In 2015 I had been dreading the end-of-the-year, putting my head-in-the-sand in denial.  The holidays came and went and I only looked to the day ahead; knowing January was coming.  Christmas arrives in rich colors, aromatic smells, comforting foods and sounds that bring joy to the senses.  We see people and family, our schedules stacked, and our bellies full.  When the decorations are put away, the stark, dreary gray of January looms ahead; bills in-hand and our girths a little larger.

January, for me, is a time of recovery.  I make resolutions for the new year that are difficult to keep.  I vow to lose the pounds gained in merriment and feasts from late November and the entire month of December.  But what awaits me are the tasks I dislike the most, the ones I wish I could ignore.

Numbers.  Year-end reconciliations.  Payroll Taxes.  Audits.  Finances.  It is my main job description and priority in our family business.  It is the focus of my two other volunteer activities that I’ve somehow inherited; the ones most people choose not to take.  I listen to a friend share how she loves to do taxes and how it brings her joy to watch the numbers go to zero.   It is not something I am naturally good at.  It is not something I love to do.  This is my weakest link.

I envy the friends who enjoy running and feel the adrenaline high.   They happily log their miles on pedometers and mobile running apps; their bodies fluid.  In the winter dark mornings of January I imagined the joy these runners felt as I gulped air while I jogged; my phone flashlight illuminating the dark trail where no one walked.  I tried not to think of snakes in my path or people lurking in bushes; waiting to abduct me.

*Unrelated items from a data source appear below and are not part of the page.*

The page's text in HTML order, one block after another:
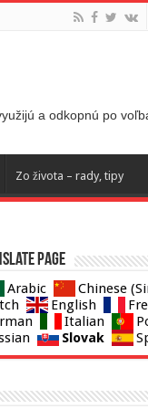
a odkopnú po
Zo života – rady, tipy
page
Arabic
Chinese
English
Italian
Slovak
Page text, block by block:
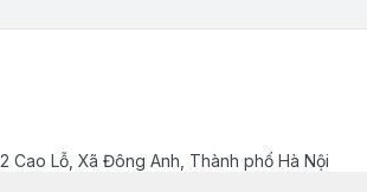
Cao Lỗ, Xã Đông Anh, Thành phố Hà Nội
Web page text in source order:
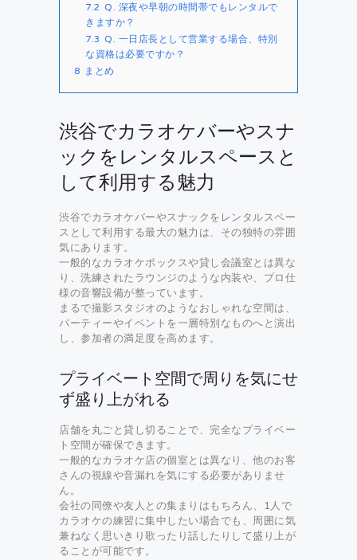
7.2 Q. 深夜や早朝の時間帯でもレンタルで
きますか？
7.3 Q. 一日店長として営業する場合、特別
な資格は必要ですか？
8 まとめ
渋谷でカラオケバーやスナ
ックをレンタルスペースと
して利用する魅力
渋谷でカラオケバーやスナックをレンタルスペー
スとして利用する最大の魅力は、その独特の雰囲
気にあります。
一般的なカラオケボックスや貸し会議室とは異な
り、洗練されたラウンジのような内装や、プロ仕
様の音響設備が整っています。
まるで撮影スタジオのようなおしゃれな空間は、
パーティーやイベントを一層特別なものへと演出
し、参加者の満足度を高めます。
プライベート空間で周りを気にせ
ず盛り上がれる
店舗を丸ごと貸し切ることで、完全なプライベー
ト空間が確保できます。
一般的なカラオケ店の個室とは異なり、他のお客
さんの視線や音漏れを気にする必要がありませ
ん。
会社の同僚や友人との集まりはもちろん、1人で
カラオケの練習に集中したい場合でも、周囲に気
兼ねなく思いきり歌ったり話したりして盛り上が
ることが可能です。
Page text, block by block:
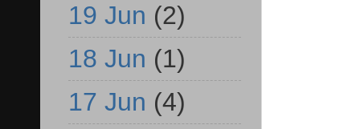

One of the things I discovered about myself is that my multiple intelligences modality is bodily-kinesthetic.  I must move to learn and so I’ve taught myself to learn to move.   While my friends run because they want to, I jog because I have to; to clear my brain of clutter and stressors that paralyze me in my every day.  This past Tuesday pre-dawn morning, I pounded pavement and caught myself clumsily tripping over a sidewalk.  I still have the scar from 2008 when I lost my footing and fell on a well-traveled road.  Jogging is not something I am naturally good at.  It is not something I love to do.  It, also, is my weakest link.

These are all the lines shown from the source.